Bryman College Operator Files for Chapter 11

07/21/14

For-profit school company BioHealth College Inc., which operates four Bryman College campuses in California, has filed for Chapter 11 bankruptcy protection.

It wasn’t immediately clear Monday what would happen as a result of the Chapter 11 filing. However, a bankruptcy filing would usually result in the U.S. Department of Education revoking the schools’ status as an institution that can accept federal student financial aid dollars. Most colleges can’t survive without that funding.

BioHealth College acquired Everest College campuses in San Jose, San Francisco, Hayward and Los Angeles in January 2013 from Corinthian Colleges—a for-profit college operator with more than 100 schools that is now in the process of winding down its own operations—and changed the schools’ names to Bryman. Prior to this, BioHealth operated a for-profit medical-training school in San Jose.

Corinthian paid BioHealth $2.3 million in January 2013 to take over these schools, according to filings made with the U.S. Securities and Exchange Commission. The schools had been placed in “discontinued operations” the year prior, Corinthian Chief Financial Officer Bob Owen said in a conference call announcing the sale.

In May of this year, local media outlets reported that the Bryman San Jose campus shut down temporarily amid a dispute with its landlord. According to ABC affiliate KGO, BioHealth owed its landlord $80,000, but the two reached an agreement to reopen the school within days.

Neither a representative for BioHealth Colleges nor its bankruptcy lawyer returned request for comment Monday. The company was scheduled to make its first bankruptcy-court appearance in San Jose on Monday afternoon.

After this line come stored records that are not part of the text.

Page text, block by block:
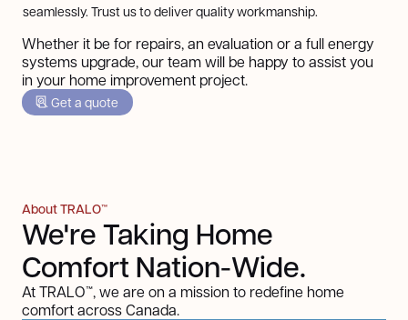
seamlessly. Trust us to deliver quality workmanship.
Whether it be for repairs, an evaluation or a full energy
systems upgrade, our team will be happy to assist you
in your home improvement project.
Get a quote
About TRALO™
We're Taking Home
Comfort Nation-Wide.
At TRALO™, we are on a mission to redefine home
comfort across Canada.
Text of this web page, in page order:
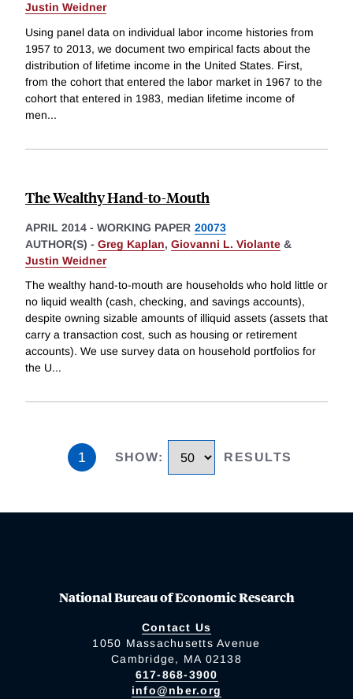
Justin Weidner
Using panel data on individual labor income histories from
1957 to 2013, we document two empirical facts about the
distribution of lifetime income in the United States. First,
from the cohort that entered the labor market in 1967 to the
cohort that entered in 1983, median lifetime income of
men...
The Wealthy Hand-to-Mouth
APRIL 2014 - WORKING PAPER 20073
AUTHOR(S) - Greg Kaplan, Giovanni L. Violante &
Justin Weidner
The wealthy hand-to-mouth are households who hold little or
no liquid wealth (cash, checking, and savings accounts),
despite owning sizable amounts of illiquid assets (assets that
carry a transaction cost, such as housing or retirement
accounts). We use survey data on household portfolios for
the U...
1 SHOW: RESULTS
National Bureau of Economic Research
Contact Us
1050 Massachusetts Avenue
Cambridge, MA 02138
617-868-3900
info@nber.org

BioHealth Chief Executive Sam Shirazi founded a company called Computer Training Academy Inc. in 1990, according to BioHealth’s website. He eventually sold that company to Corinthian Colleges in 2000.

In 2003, Mr. Shirazi launched BioHealth College, a school that specialized in pharmacy technician and biotechnology technician courses. It had 192 students in 2012, prior to the acquisition of the Bryman campuses. The original BioHealth College now shares a campus with Bryman San Jose.

The four Bryman campuses offer programs including dental assistant, massage therapy, medical assistant and medical insurance billing and coding. Tuition for these diploma programs ranged from $16,000 to $18,000 in 2013. During the 2011-2012 school year, which is the last time this data was provided, students used a median of $9,450 in federal student loan money to pay tuition. Current enrollment numbers weren’t immediately available.

According to court filings, BioHealth has fewer than $50,000 in assets and between $1 million and $10 million in liabilities.